このことから、この緩慢で柔らかな運動でも身体に対する鍛練作用がかなり強いことは分かることでしょう。また静功では、例えばタントウ功(立禅)もかなり強い身体鍛練作用を持っています。この作用の強さはまた、タントウ功(立禅)時体位の高さにしたがって相応の変化を発生させます。

低ければ低いほど、体力の鍛練強度は強くなります。気功の身体鍛練に対するもう一つの道は一種の間接作用があげられます。気功練習で心理活動の変化を引き起こし、心理変化がまず神経、内分泌のシステムを通じて機体の生理機能の変化を発生させ、生理機能の変化は必ず形態の変化を引き起こすことでしょう。

この作用は心理-生理-形態反応のシステムを通じて実現するでしょう。 この数年来、社会の発展、学問の発展にしたがって、人間は健康、疾病及び医学パタ-ンの認識も根本性的に変化してきはじめました。
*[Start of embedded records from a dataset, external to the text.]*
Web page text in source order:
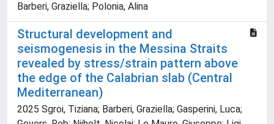
Barberi, Graziella; Polonia, Alina
Structural development and
seismogenesis in the Messina Straits
revealed by stress/strain pattern above
the edge of the Calabrian slab (Central
Mediterranean)
2025 Sgroi, Tiziana; Barberi, Graziella; Gasperini, Luca;

ますます心理社会素因がその中に重要な位置を占めることは認識されてきました。そして一般的に気功鍛練が心身健康を保持し、心身疾患を治療するに重要な作用があることも認識され始めていると思います

4.気功というのは自己養生方法ですか?

これまでの医学では、外部からの手段で治療を求めることが重要視されてきました。例えば、絶えず新しいより有効的な化学薬物を探して、古い薬物を代える;声、光、電気、熱、磁気等の物理研究方面の新しい技術で検測、診断、治療の機械を開発する;新しい生物ワクチンを開発してより有効的に伝染病を予防する;日光浴、温泉浴、砂療法、泥療法等の自然療法を利用する等。
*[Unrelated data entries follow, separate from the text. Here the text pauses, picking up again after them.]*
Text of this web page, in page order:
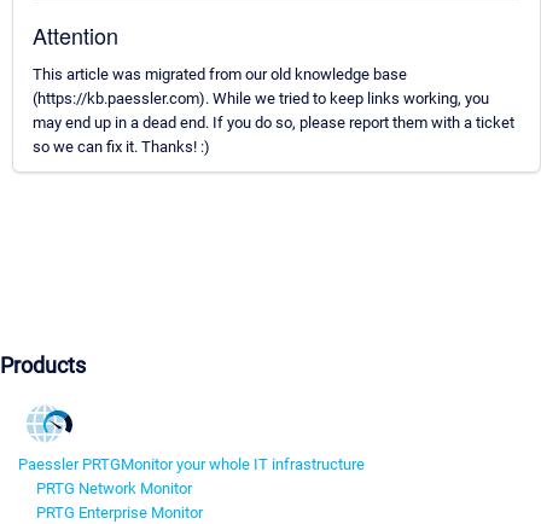
Attention
This article was migrated from our old knowledge base
(https://kb.paessler.com). While we tried to keep links working, you
may end up in a dead end. If you do so, please report them with a ticket
so we can fix it. Thanks! :)
Products
Paessler PRTGMonitor your whole IT infrastructure
PRTG Network Monitor
PRTG Enterprise Monitor
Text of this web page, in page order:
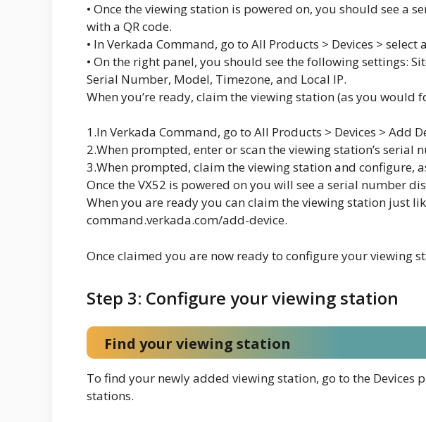
• Once the viewing station is powered on, you should see a
with a QR code.
• In Verkada Command, go to All Products > Devices > select
• On the right panel, you should see the following settings:
Serial Number, Model, Timezone, and Local IP.
When you’re ready, claim the viewing station (as you would
1.In Verkada Command, go to All Products > Devices > Add
2.When prompted, enter or scan the viewing station’s serial
3.When prompted, claim the viewing station and configure,
Once the VX52 is powered on you will see a serial number
When you are ready you can claim the viewing station just
command.verkada.com/add-device.
Once claimed you are now ready to configure your viewing
Step 3: Configure your viewing station
Find your viewing station
To find your newly added viewing station, go to the Devices
stations.
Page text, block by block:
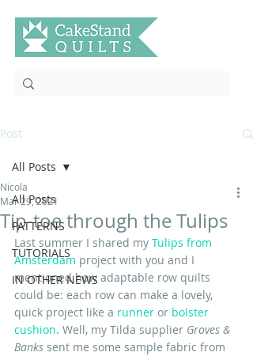
Post
All Posts
PATTERNS
TUTORIALS
IN OTHER NEWS
All Posts
Tip-toe through the Tulips
Nicola
Mar 29, 2021
Last summer I shared my Tulips from
Amsterdam project with you and I
mentioned how adaptable row quilts
could be: each row can make a lovely,
quick project like a runner or bolster
cushion. Well, my Tilda supplier Groves &
Banks sent me some sample fabric from

もし、外界の素因を利用して身体の機能を調整するによって疾病の予防と治療する目的に至ることを外部療法と言えば、人間の内部条件の作用も重視しなければならないでしょう。

人間の心理活動が有効的に身体の生理機能の変化に影響を与える事が出来るという、この心理-生理-形態反応システムの自己調整機能の変化がもし積極的な方向へ発展すれば、身体を丈夫にさせて、疾病を治療するに役立つでしょう;もし消極的な方向へ発展すれば、人体に損傷を与えて、疾病を引起こすことがあるのではないでしょうか?
この数年来、心理学、生理学、免疫学等の発展にしたがって、人体内部の秘密はだんだん解き明かされて来ています。

人間が自己コントロールと自己調整を通じ、自分自身の生理と病理状態を変え、疾病を治療し、身体を丈夫にさせる目的に至ることができることはもだんだん証明されています。
しかし、現在、このシステムについての認識と研究はまだ系統的にまとまっていません。それに、今まで多くの人に自覚的に重要視されてもいませんでした。

だから、このシステムを認識し、掌握し、利用して自分自身の保健医療に奉仕することは現代医学の重要な補充と発展となる事と思います。気功鍛練は主に人体内部の自己調節機能の開発と利用を現実化するものです。すなわち、自己養生の方法であるといえるでしょう。